◆ **What you are asked to do**
In the material below, find the line with "using more than" and the line with "[image: rec/hid.png] [43, 656, 171, 670]", then output both and every line between them exactly, omitting pictures.

Start of Records supplied

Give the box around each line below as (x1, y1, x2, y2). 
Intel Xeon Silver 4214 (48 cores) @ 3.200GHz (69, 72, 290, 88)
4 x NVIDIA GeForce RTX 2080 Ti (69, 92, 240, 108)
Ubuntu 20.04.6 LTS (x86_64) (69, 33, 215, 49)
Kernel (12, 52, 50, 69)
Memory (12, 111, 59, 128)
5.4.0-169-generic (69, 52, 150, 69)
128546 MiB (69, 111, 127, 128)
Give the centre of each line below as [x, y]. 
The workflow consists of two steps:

End of Records supplied
Start of Records supplied

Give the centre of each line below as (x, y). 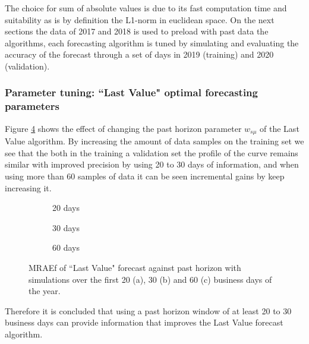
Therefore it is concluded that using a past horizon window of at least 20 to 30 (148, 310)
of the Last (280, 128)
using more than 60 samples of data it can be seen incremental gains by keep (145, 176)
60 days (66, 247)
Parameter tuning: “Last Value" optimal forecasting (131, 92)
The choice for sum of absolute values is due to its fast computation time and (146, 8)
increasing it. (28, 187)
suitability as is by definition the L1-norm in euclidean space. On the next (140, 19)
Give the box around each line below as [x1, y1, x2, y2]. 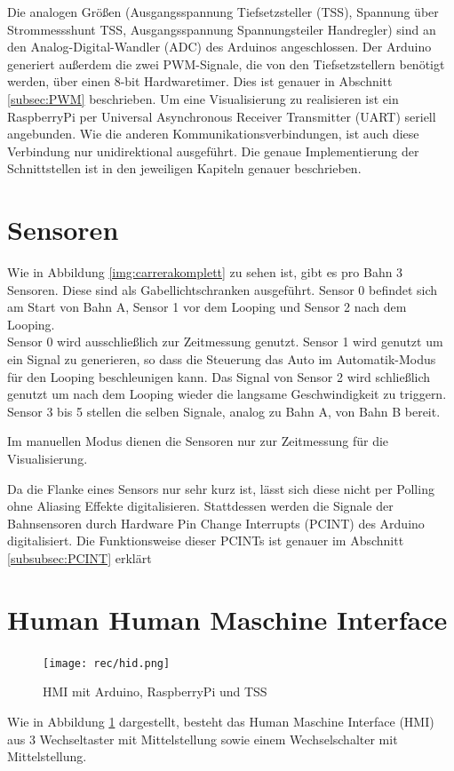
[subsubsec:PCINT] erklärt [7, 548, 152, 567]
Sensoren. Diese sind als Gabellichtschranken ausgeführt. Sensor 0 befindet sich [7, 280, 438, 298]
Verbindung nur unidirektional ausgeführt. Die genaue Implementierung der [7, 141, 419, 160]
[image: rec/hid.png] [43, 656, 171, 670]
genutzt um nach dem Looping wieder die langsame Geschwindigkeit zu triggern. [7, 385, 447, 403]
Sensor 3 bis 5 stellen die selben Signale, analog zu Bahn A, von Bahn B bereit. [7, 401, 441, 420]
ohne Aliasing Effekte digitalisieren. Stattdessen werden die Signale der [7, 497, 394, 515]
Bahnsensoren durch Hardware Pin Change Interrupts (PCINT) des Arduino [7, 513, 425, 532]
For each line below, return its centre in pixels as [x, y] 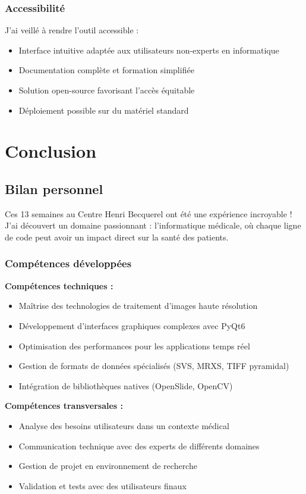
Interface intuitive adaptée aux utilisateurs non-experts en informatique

End of Records supplied
Start of Records supplied

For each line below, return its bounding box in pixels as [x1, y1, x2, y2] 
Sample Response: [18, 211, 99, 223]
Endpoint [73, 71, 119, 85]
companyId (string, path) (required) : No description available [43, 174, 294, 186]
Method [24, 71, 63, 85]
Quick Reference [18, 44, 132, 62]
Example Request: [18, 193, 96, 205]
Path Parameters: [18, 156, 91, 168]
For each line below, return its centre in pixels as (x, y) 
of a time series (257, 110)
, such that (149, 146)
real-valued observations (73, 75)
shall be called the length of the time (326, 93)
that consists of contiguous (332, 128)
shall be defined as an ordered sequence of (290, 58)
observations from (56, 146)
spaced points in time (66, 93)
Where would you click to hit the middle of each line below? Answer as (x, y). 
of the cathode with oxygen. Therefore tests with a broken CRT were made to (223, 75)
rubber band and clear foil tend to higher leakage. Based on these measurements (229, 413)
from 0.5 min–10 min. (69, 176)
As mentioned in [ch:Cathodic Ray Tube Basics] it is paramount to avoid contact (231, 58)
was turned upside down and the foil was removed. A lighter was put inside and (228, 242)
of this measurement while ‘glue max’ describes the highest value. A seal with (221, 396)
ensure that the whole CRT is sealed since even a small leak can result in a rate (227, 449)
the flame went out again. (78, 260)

End of Records supplied

◆ **Response**
using more than 60 samples of data it can be seen incremental gains by keep (145, 176)
60 days (66, 247)
Parameter tuning: “Last Value" optimal forecasting (131, 92)
The choice for sum of absolute values is due to its fast computation time and (146, 8)
increasing it. (28, 187)
suitability as is by definition the L1-norm in euclidean space. On the next (140, 19)
Give the box around each line below as [x1, y1, x2, y2]. 
[subsubsec:PCINT] erklärt [7, 548, 152, 567]
Sensoren. Diese sind als Gabellichtschranken ausgeführt. Sensor 0 befindet sich [7, 280, 438, 298]
Verbindung nur unidirektional ausgeführt. Die genaue Implementierung der [7, 141, 419, 160]
[image: rec/hid.png] [43, 656, 171, 670]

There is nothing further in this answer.